• [EXERCISE GOAL]
Reproduce the opening lines of the records exactly, please, stopping after the line that contains "The Crew repo can be installed by adding the".

Stored entries
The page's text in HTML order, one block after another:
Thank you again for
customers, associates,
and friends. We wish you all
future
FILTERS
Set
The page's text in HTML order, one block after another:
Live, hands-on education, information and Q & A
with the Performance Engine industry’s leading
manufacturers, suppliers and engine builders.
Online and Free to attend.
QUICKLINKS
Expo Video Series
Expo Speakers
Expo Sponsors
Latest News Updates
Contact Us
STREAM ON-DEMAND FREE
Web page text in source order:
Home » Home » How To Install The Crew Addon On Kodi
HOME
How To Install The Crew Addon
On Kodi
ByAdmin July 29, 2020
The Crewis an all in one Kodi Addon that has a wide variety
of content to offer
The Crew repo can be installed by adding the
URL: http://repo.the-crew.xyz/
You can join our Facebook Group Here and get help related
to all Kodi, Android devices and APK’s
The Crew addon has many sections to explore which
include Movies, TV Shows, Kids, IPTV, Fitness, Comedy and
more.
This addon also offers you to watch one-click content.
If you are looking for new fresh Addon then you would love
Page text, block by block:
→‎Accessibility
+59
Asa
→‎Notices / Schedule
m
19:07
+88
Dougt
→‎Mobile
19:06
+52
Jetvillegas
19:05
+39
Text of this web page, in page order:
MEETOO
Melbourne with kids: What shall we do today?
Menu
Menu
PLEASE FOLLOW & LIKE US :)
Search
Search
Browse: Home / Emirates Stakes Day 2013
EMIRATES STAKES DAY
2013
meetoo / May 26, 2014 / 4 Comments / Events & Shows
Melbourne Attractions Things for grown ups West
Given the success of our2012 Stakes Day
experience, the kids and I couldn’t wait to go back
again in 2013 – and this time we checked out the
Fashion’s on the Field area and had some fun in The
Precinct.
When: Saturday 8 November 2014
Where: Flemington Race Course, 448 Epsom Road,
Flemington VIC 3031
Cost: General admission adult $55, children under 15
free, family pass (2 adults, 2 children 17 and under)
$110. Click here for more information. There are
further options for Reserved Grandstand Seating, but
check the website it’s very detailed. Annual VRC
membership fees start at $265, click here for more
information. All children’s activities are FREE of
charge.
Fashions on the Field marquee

• [OUTPUT FOR THIS EXERCISE]
The page's text in HTML order, one block after another:
Thank you again for
customers, associates,
and friends. We wish you all
future
FILTERS
Set
The page's text in HTML order, one block after another:
Live, hands-on education, information and Q & A
with the Performance Engine industry’s leading
manufacturers, suppliers and engine builders.
Online and Free to attend.
QUICKLINKS
Expo Video Series
Expo Speakers
Expo Sponsors
Latest News Updates
Contact Us
STREAM ON-DEMAND FREE
Web page text in source order:
Home » Home » How To Install The Crew Addon On Kodi
HOME
How To Install The Crew Addon
On Kodi
ByAdmin July 29, 2020
The Crewis an all in one Kodi Addon that has a wide variety
of content to offer
The Crew repo can be installed by adding the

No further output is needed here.